• _YOUR TASK_
The required output is the line with "This view presents the available list categories." through the final line of the entries, each one exactly as it stands.

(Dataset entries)
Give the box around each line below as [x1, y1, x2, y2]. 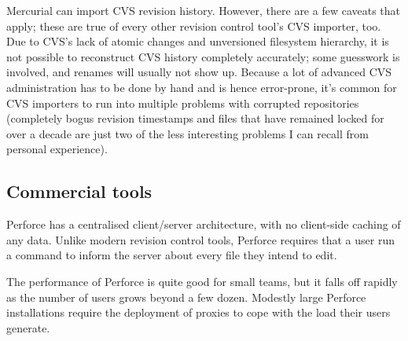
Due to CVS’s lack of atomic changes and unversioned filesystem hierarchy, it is [6, 33, 389, 49]
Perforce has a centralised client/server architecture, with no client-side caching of [6, 216, 401, 233]
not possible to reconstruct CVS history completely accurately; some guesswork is [6, 48, 400, 64]
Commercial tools [6, 179, 153, 203]
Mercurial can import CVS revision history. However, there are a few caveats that [6, 2, 401, 18]
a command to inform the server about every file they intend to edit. [6, 247, 337, 263]
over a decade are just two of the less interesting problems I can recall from [6, 125, 369, 141]
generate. [6, 319, 50, 335]
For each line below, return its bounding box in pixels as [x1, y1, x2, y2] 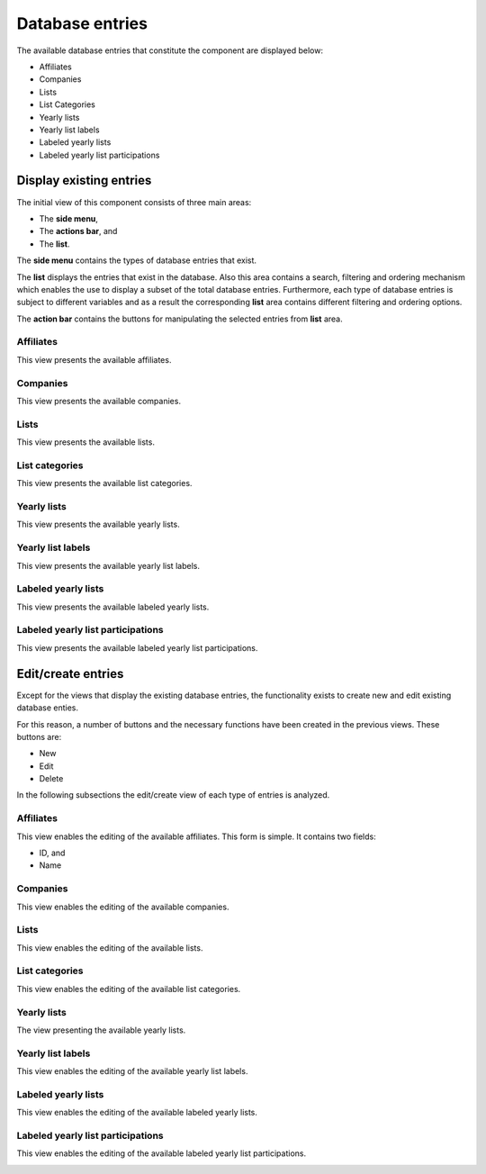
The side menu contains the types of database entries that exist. [16, 255, 256, 266]
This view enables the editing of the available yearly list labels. [16, 1066, 248, 1077]
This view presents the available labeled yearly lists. [16, 601, 210, 612]
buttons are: [16, 731, 62, 742]
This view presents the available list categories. [16, 478, 193, 489]
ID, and [39, 847, 66, 858]
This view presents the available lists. [16, 437, 155, 447]
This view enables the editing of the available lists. [16, 942, 203, 953]

• _WORKED SOLUTION_
This view presents the available list categories. [16, 478, 193, 489]
ID, and [39, 847, 66, 858]
This view presents the available lists. [16, 437, 155, 447]
This view enables the editing of the available lists. [16, 942, 203, 953]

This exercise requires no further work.